In examining Figure 1, we identify cluster 10 as potentially containing anomalous data items. Specifically, Cluster 10 is the smallest cluster formed by the cluster analysis, with only 1559 data items assigned to the cluster. These 1599 data items account for only 4.23% of data items in our dataset.

In comparison, the 6697 data items in the largest cluster (cluster 2) account for 18.22% of data items in our dataset. We also find that the Cluster 10 has a relatively low DAYSTO_REIMBURSE of 37.01 days (this is the fourth lowest among the 10 clusters), a relatively low DAYSTO_CLAIM of 7.62 days (this is the lowest among the 10 clusters), and a relatively high CLM_AMT of $467.64 (this is the fourth highest among the 10 clusters).

With these insights, a fraud investigator could conduct further analysis into the transactions in cluster 10 to determine if fraud has been perpetuated.

Benford’s Law
Benford’s law based tests are another important data analytics technique that can be employed in forensic accounting to detect anomalies in data. Benford’s Law provides that in a randomly generated set of data, numbers within the dataset should have 1 as the most frequently appearing first digit (about 30.1% of the time) and have 9 as the least frequently appearing first digit (about 4.6% of the time).

Knowledge of Benford’s law allows forensic investigators to design related tests that can effectively detect anomalies in data.

Specifically, Benford’s law based tests represent tests of abnormal duplication, where the actual frequencies with which digits appear in numbers in a dataset are tabulated and compared with the expected distribution of these digits as predicted by Benford’s law.

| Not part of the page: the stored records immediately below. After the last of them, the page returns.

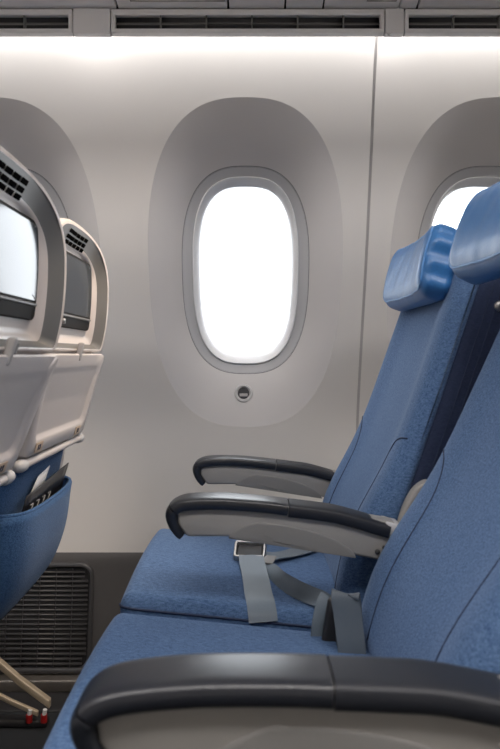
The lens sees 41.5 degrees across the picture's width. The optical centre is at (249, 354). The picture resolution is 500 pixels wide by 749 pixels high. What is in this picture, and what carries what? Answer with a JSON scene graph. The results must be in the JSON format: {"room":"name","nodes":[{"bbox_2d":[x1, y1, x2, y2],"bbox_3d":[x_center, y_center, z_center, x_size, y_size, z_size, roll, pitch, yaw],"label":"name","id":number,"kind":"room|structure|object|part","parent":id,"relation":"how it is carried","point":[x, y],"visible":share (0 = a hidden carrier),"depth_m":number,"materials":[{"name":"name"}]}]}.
{"room":"aircraft cabin","nodes":[
{"label":"aircraft cabin","id":0,"kind":"room"},
{"bbox_2d":[0,712,59,748],"bbox_3d":[0.000,0.910,0.000,3.800,0.060,3.800,0,0,0],"label":"floor","id":1,"kind":"structure","parent":0,"point":[10,738],"depth_m":1.53,"materials":[{"name":"carpet"}]},
{"bbox_2d":[0,146,66,485],"bbox_3d":[-0.619,0.315,0.841,0.674,1.130,0.460,0,0,0],"label":"seat","id":2,"kind":"object","parent":1,"relation":"on","point":[33,258],"visible":1,"depth_m":0.92,"materials":[{"name":"beige plastic"}]},
{"bbox_2d":[0,199,38,319],"bbox_3d":[-0.315,-0.122,0.817,0.017,0.144,0.283,0,0,0],"label":"monitor","id":3,"kind":"object","parent":2,"relation":"on","point":[19,222],"depth_m":0.88,"materials":[{"name":"grey glass"}]},
{"bbox_3d":[-0.394,0.091,0.817,0.171,0.210,0.410,0,0,0],"label":"panel","id":4,"kind":"part","parent":2,"relation":"part of","materials":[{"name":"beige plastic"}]},
{"bbox_2d":[0,337,57,474],"bbox_3d":[-0.332,0.076,0.817,0.091,0.196,0.409,0,0,0],"label":"tray","id":5,"kind":"object","parent":2,"relation":"on","point":[25,374],"depth_m":0.93,"materials":[{"name":"beige plastic"}]},
{"bbox_2d":[0,218,108,727],"bbox_3d":[-0.653,0.314,1.331,0.674,1.132,0.515,0,0,0],"label":"seat","id":6,"kind":"object","parent":1,"relation":"on","point":[30,539],"visible":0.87,"depth_m":1.27,"materials":[{"name":"beige plastic"}]},
{"bbox_3d":[-0.669,0.692,1.580,0.382,0.302,0.018,0,0,0],"label":"leg","id":7,"kind":"part","parent":6,"relation":"part of","materials":[{"name":"beige metal"}]},
{"bbox_2d":[31,465,49,491],"bbox_3d":[-0.416,0.319,1.198,0.056,0.210,0.165,0,0,0],"label":"leaflet","id":8,"kind":"object","parent":6,"relation":"in","point":[41,478],"visible":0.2,"depth_m":1.24,"materials":[{"name":"white paper"}]},
{"bbox_2d":[22,463,68,511],"bbox_3d":[-0.410,0.327,1.282,0.050,0.195,0.245,0,0,0],"label":"card","id":9,"kind":"object","parent":6,"relation":"in","point":[52,485],"visible":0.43,"depth_m":1.28,"materials":[{"name":"black paper"}]},
{"bbox_3d":[-0.415,0.089,1.280,0.146,0.210,0.410,0,0,0],"label":"panel","id":10,"kind":"part","parent":6,"relation":"part of","materials":[{"name":"beige plastic"}]},
{"bbox_2d":[18,343,103,456],"bbox_3d":[-0.354,0.074,1.280,0.069,0.196,0.409,0,0,0],"label":"tray","id":11,"kind":"object","parent":6,"relation":"on","point":[61,414],"depth_m":1.26,"materials":[{"name":"beige plastic"}]},
{"bbox_2d":[61,251,91,330],"bbox_3d":[-0.349,-0.124,1.280,0.017,0.144,0.283,0,0,0],"label":"monitor","id":12,"kind":"object","parent":6,"relation":"on","point":[77,314],"depth_m":1.31,"materials":[{"name":"grey"}]},
{"bbox_2d":[43,182,499,748],"bbox_3d":[0.167,0.322,0.743,0.765,1.115,0.562,0,0,0],"label":"seat","id":13,"kind":"object","parent":1,"relation":"on","point":[415,665],"visible":1,"depth_m":0.65,"materials":[{"name":"blue fabric"}]},
{"bbox_2d":[43,613,370,748],"bbox_3d":[0.011,0.474,0.812,0.448,0.182,0.423,0,0,0],"label":"seat cushion","id":14,"kind":"object","parent":13,"relation":"on","point":[128,637],"depth_m":0.93,"materials":[{"name":"blue fabric"}]},
{"bbox_3d":[0.058,0.272,0.490,0.338,0.072,0.038,0,0,0],"label":"armrest","id":15,"kind":"part","parent":13,"relation":"part of","materials":[{"name":"grey plastic"}]},
{"bbox_3d":[0.139,0.252,0.490,0.159,0.042,0.054,0,0,0],"label":"armrest","id":16,"kind":"part","parent":13,"relation":"part of","materials":[{"name":"black plastic"}]},
{"bbox_3d":[0.319,0.118,0.812,0.314,0.638,0.417,0,0,0],"label":"backrest","id":17,"kind":"part","parent":13,"relation":"part of","materials":[{"name":"blue fabric"}]},
{"bbox_2d":[119,224,499,631],"bbox_3d":[0.132,0.326,1.275,0.696,1.109,0.536,0,0,0],"label":"seat","id":18,"kind":"object","parent":1,"relation":"on","point":[223,557],"visible":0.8,"depth_m":1.10,"materials":[{"name":"blue fabric"}]},
{"bbox_2d":[120,529,334,631],"bbox_3d":[0.011,0.470,1.282,0.448,0.182,0.433,0,0,0],"label":"seat cushion","id":19,"kind":"object","parent":18,"relation":"on","point":[219,579],"depth_m":1.15,"materials":[{"name":"blue fabric"}]},
{"bbox_3d":[0.000,0.382,1.283,0.062,0.018,0.043,0,30,5],"label":"buckle frame","id":20,"kind":"part","parent":18,"relation":"part of","materials":[{"name":"silver metal"}]},
{"bbox_3d":[0.056,0.286,1.515,0.336,0.087,0.038,0,0,0],"label":"armrest","id":21,"kind":"part","parent":18,"relation":"part of","materials":[{"name":"grey plastic"}]},
{"bbox_3d":[0.057,0.273,1.035,0.337,0.087,0.038,0,0,0],"label":"armrest","id":22,"kind":"part","parent":18,"relation":"part of","materials":[{"name":"grey plastic"}]},
{"bbox_3d":[0.138,0.268,1.515,0.159,0.054,0.054,0,0,0],"label":"armrest","id":23,"kind":"part","parent":18,"relation":"part of","materials":[{"name":"black plastic"}]},
{"bbox_3d":[0.138,0.255,1.035,0.159,0.054,0.054,0,0,0],"label":"armrest","id":24,"kind":"part","parent":18,"relation":"part of","materials":[{"name":"black plastic"}]},
{"bbox_3d":[0.275,0.109,1.282,0.262,0.658,0.427,0,0,0],"label":"backrest","id":25,"kind":"part","parent":18,"relation":"part of","materials":[{"name":"blue fabric"}]},
{"bbox_2d":[51,552,143,650],"bbox_3d":[0.000,0.715,1.774,3.800,0.370,0.057,0,0,0],"label":"wall","id":26,"kind":"structure","parent":0,"point":[113,571],"depth_m":1.79,"materials":[{"name":"grey"}]},
{"bbox_2d":[0,692,69,711],"bbox_3d":[0.000,0.883,1.712,3.800,0.014,0.175,0,0,0],"label":"trim","id":27,"kind":"structure","parent":26,"relation":"attached to","point":[58,699],"depth_m":1.67,"materials":[{"name":"black plastic"}]},
{"bbox_2d":[0,674,79,691],"bbox_3d":[0.000,0.862,1.758,3.800,0.030,0.085,0,0,0],"label":"baseboard","id":28,"kind":"structure","parent":26,"relation":"attached to","point":[44,682],"depth_m":1.72,"materials":[{"name":"silver metal"}]},
{"bbox_2d":[0,562,93,673],"bbox_3d":[-0.611,0.703,1.769,0.378,0.282,0.049,0,0,0],"label":"air vent","id":29,"kind":"object","parent":26,"relation":"in","point":[49,630],"visible":0.84,"depth_m":1.77,"materials":[{"name":"grey plastic"}]},
{"bbox_2d":[0,36,499,552],"bbox_3d":[0.000,-0.432,1.514,3.800,1.975,0.593,0,0,0],"label":"wall","id":30,"kind":"structure","parent":0,"point":[125,131],"depth_m":1.62,"materials":[{"name":"white plastic"}]},
{"bbox_2d":[0,9,73,36],"bbox_3d":[-0.944,-0.742,1.446,1.114,0.082,0.020,0,0,0],"label":"air vent","id":31,"kind":"object","parent":30,"relation":"in","point":[13,22],"visible":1,"depth_m":1.45,"materials":[{"name":"black plastic"}]},
{"bbox_2d":[28,169,67,218],"bbox_3d":[-0.617,-0.215,1.788,0.343,0.538,0.282,0,0,0],"label":"window","id":32,"kind":"structure","parent":30,"relation":"in","point":[47,186],"depth_m":1.67,"materials":[{"name":"grey plastic"}]},
{"bbox_2d":[73,9,112,36],"bbox_3d":[-0.345,-0.742,1.446,0.086,0.082,0.020,0,0,0],"label":"joint","id":33,"kind":"object","parent":30,"relation":"attached to","point":[86,22],"visible":0.87,"depth_m":1.44,"materials":[{"name":"white plastic"}]},
{"bbox_2d":[234,384,252,401],"bbox_3d":[-0.018,0.104,1.801,0.051,0.051,0.017,0,0,0],"label":"button","id":34,"kind":"object","parent":30,"relation":"attached to","point":[243,393],"visible":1,"depth_m":1.80,"materials":[{"name":"grey plastic"}]},
{"bbox_2d":[182,166,308,373],"bbox_3d":[-0.011,-0.215,1.788,0.343,0.538,0.282,0,0,0],"label":"window","id":35,"kind":"structure","parent":30,"relation":"in","point":[219,182],"depth_m":1.73,"materials":[{"name":"grey plastic"}]},
{"bbox_2d":[111,0,383,36],"bbox_3d":[-0.005,-0.742,1.446,0.596,0.082,0.020,0,0,0],"label":"air vent","id":36,"kind":"object","parent":30,"relation":"in","point":[228,22],"visible":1,"depth_m":1.45,"materials":[{"name":"black plastic"}]},
{"bbox_2d":[356,37,377,430],"bbox_3d":[0.291,-0.113,1.656,0.040,1.335,0.303,0,0,0],"label":"trim","id":37,"kind":"structure","parent":30,"relation":"attached to","point":[376,38],"depth_m":1.63,"materials":[{"name":"grey plastic"}]},
{"bbox_2d":[383,0,403,36],"bbox_3d":[0.315,-0.739,1.444,0.046,0.088,0.023,0,0,0],"label":"joint","id":38,"kind":"object","parent":30,"relation":"attached to","point":[393,18],"visible":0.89,"depth_m":1.44,"materials":[{"name":"white plastic"}]},
{"bbox_2d":[403,1,499,36],"bbox_3d":[0.919,-0.742,1.446,1.164,0.082,0.020,0,0,0],"label":"air vent","id":39,"kind":"object","parent":30,"relation":"in","point":[417,22],"visible":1,"depth_m":1.45,"materials":[{"name":"black plastic"}]},
{"bbox_2d":[418,166,499,238],"bbox_3d":[0.594,-0.215,1.788,0.343,0.538,0.282,0,0,0],"label":"window","id":40,"kind":"structure","parent":30,"relation":"in","point":[475,178],"depth_m":1.67,"materials":[{"name":"grey plastic"}]},
{"bbox_3d":[0.594,-0.218,1.793,0.343,0.533,0.272,0,0,0],"label":"frame","id":41,"kind":"part","parent":40,"relation":"part of","materials":[{"name":"white"}]},
{"bbox_3d":[0.000,-1.009,1.127,3.760,0.460,0.650,0,0,0],"label":"bin","id":42,"kind":"object","parent":30,"relation":"attached to","visible":0},
{"bbox_2d":[0,0,116,8],"bbox_3d":[-0.610,-0.772,1.363,0.636,0.028,0.170,0,0,0],"label":"panel","id":43,"kind":"object","parent":42,"relation":"attached to","point":[4,4],"visible":1,"depth_m":1.43,"materials":[{"name":"white plastic"}]},
{"bbox_2d":[116,0,226,8],"bbox_3d":[-0.169,-0.772,1.363,0.238,0.028,0.170,0,0,0],"label":"panel","id":44,"kind":"object","parent":42,"relation":"attached to","point":[122,4],"visible":1,"depth_m":1.43,"materials":[{"name":"white plastic"}]},
{"bbox_2d":[229,0,284,8],"bbox_3d":[0.015,-0.772,1.363,0.120,0.028,0.170,0,0,0],"label":"panel","id":45,"kind":"object","parent":42,"relation":"attached to","point":[233,4],"visible":1,"depth_m":1.43,"materials":[{"name":"white plastic"}]},
{"bbox_2d":[286,0,322,8],"bbox_3d":[0.118,-0.772,1.363,0.079,0.028,0.170,0,0,0],"label":"panel","id":46,"kind":"object","parent":42,"relation":"attached to","point":[290,4],"visible":1,"depth_m":1.43,"materials":[{"name":"white plastic"}]},
{"bbox_2d":[324,0,399,8],"bbox_3d":[0.242,-0.772,1.363,0.161,0.028,0.170,0,0,0],"label":"panel","id":47,"kind":"object","parent":42,"relation":"attached to","point":[328,4],"visible":1,"depth_m":1.43,"materials":[{"name":"white plastic"}]},
{"bbox_2d":[399,0,418,8],"bbox_3d":[0.345,-0.772,1.363,0.036,0.028,0.170,0,0,0],"label":"panel","id":48,"kind":"object","parent":42,"relation":"attached to","point":[404,4],"visible":1,"depth_m":1.43,"materials":[{"name":"white plastic"}]},
{"bbox_2d":[418,0,499,8],"bbox_3d":[0.682,-0.772,1.363,0.631,0.028,0.170,0,0,0],"label":"panel","id":49,"kind":"object","parent":42,"relation":"attached to","point":[422,4],"visible":1,"depth_m":1.43,"materials":[{"name":"white plastic"}]}
]}

Where significant deviations between these actual and expected frequencies are detected, Benford’s law tests would highlight these deviations as anomalies that should be investigated for potential fraud.

To illustrate how Benford’s law can be used as part of a fraud detection programme, we performed Benford’s law on a set of sales transaction data. Figure 2 presents the results of the analysis. The blue bars represent the percentage of sales transactions with first digits which correspond to integers from 1 to 9.

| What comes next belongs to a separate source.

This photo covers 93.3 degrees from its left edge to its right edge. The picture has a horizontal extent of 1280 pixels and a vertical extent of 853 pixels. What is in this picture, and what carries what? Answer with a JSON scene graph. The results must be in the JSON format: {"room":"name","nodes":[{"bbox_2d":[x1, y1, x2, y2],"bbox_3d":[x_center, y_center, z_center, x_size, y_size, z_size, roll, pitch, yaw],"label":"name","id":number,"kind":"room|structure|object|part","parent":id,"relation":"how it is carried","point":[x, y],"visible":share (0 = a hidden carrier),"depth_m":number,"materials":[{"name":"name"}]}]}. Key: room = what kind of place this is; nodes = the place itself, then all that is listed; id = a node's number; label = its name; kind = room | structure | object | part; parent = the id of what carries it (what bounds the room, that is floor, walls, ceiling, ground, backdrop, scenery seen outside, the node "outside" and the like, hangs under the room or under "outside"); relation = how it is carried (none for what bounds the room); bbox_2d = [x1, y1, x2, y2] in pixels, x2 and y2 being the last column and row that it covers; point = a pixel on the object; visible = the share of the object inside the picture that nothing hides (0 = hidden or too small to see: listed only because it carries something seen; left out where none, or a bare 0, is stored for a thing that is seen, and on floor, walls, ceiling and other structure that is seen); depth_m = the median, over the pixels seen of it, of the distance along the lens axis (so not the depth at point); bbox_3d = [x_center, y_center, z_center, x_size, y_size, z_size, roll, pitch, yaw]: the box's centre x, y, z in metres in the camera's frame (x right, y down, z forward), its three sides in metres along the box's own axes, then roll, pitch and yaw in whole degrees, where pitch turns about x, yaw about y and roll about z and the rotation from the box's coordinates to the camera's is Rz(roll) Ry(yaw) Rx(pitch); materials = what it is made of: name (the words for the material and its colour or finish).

The orange line represents the percentage of sales transactions that are predicted to correspond to integers from 1 to 9 by Benford’s law. Inspecting the visualisation presented in Figure 2 will allow a forensic investigator to easily detect deviations from Benford’s Law in the data.

The way forward with data analytics
Financial fraud is a key risk that CFOs have to confront. While fraudsters often go to great lengths to hide their tracks and prevent detection, data analytics represents a key tool which CFOs can use to mitigate financial fraud risk.

Given improvements in technology and the growing prevalence of data availability, fraud investigators can now effectively apply data analytics techniques – such as cluster analysis and Benford’s law based tests – to detect anomalies in complex datasets.

Often, these data analytics techniques are not used in isolation, but are instead used in combination with other techniques. While anomaly detection techniques can be useful in fraud investigations because they highlight unusual corporate financial behaviour, the fraud investigator should note that not all anomalous data represent fraud – there may be legitimate reasons that account for these data items’ characteristics and investigators should further investigate these data items using complementary forensic analysis techniques to ascertain the nature of the underlying data.